Reputation: 1
This a Google interview questions that is now a problem in Google's Foundations of Programming course. I was trying to understand the solution to the following problem:
"Given a string S and a set of words D, find the longest word in D that is a subsequence of S. Word W is a subsequence of S if some number of characters, possibly zero, can be deleted from S to form W, without reordering the remaining characters. Note: D can appear in any format (list, hash table, prefix tree, etc. For example, given the input of S = "abppplee" and D = {"able", "ale", "apple", "bale", "kangaroo"} the correct output would be "apple" "
So the main doubt I have is in the section the specifies An Optimal method O(N+L) for small alphabet. In the previous approach i.e O(N + L log N), the author builds a hash table mapping characters -> sorted indexes in String
So for "abppple", the hash table is:
a -> [0]
b -> [1]
p -> [2,3,4]
l -> [5]
e -> [6]
In the optimal approach for small alphabet, it is mentioned using a dense vector representation instead of the above sparse vector representation.

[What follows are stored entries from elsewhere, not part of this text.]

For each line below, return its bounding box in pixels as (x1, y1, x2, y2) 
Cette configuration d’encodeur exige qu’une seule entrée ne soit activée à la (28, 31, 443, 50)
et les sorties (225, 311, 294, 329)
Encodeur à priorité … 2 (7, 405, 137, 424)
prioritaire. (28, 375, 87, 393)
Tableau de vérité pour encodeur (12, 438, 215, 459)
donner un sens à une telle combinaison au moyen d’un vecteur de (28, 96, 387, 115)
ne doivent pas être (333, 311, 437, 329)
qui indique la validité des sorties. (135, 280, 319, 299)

p -> [2, 2, 3, 4, -1, -1, -1, -1]
What are they trying to represent? The string S = "abppplee" does have 8 characters but I don't get what the dense vector is representing? Is it an error or am I missing something?
Thank you.
Upvotes: 0
Views: 954
Reputation: 13087
As far as I understand it, this vector should address the question (with Y
set to character p)
Given my last matched character was at index X and my next character to match is Y, where does this match occur?
In other words, if you are at index i
in the original string, the element of the vector p[i]

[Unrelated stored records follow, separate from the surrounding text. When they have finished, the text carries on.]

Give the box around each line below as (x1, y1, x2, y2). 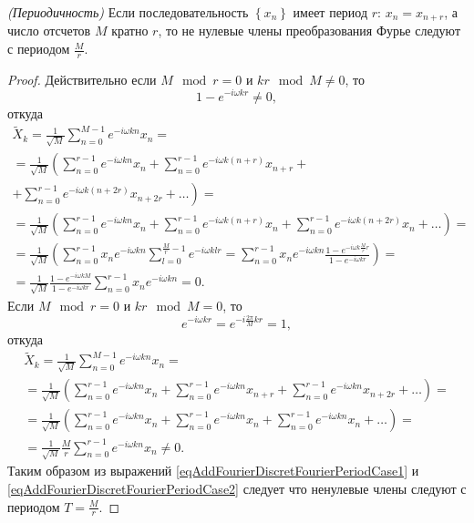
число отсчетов (7, 21, 91, 40)
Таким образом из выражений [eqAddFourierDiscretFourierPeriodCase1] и (7, 461, 419, 480)
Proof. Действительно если (7, 69, 157, 88)
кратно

tells you where is the closest next character p in the string.
To be more specific, the original string is s=abppplee
and we want to verify:
p -> [2, 2, 3, 4, -1, -1, -1, -1]
This means that if we are at index 0
, the closest p is at index 2
. For index 1
, the closest p is also at 2
. If we are at index 2
, the closest next p is at position 3
, etc. The values -1
signify that there is no p in the rest of the string (for example at position 4
, the remaining characters are indeed just lee
, thus there is no p).
Upvotes: 1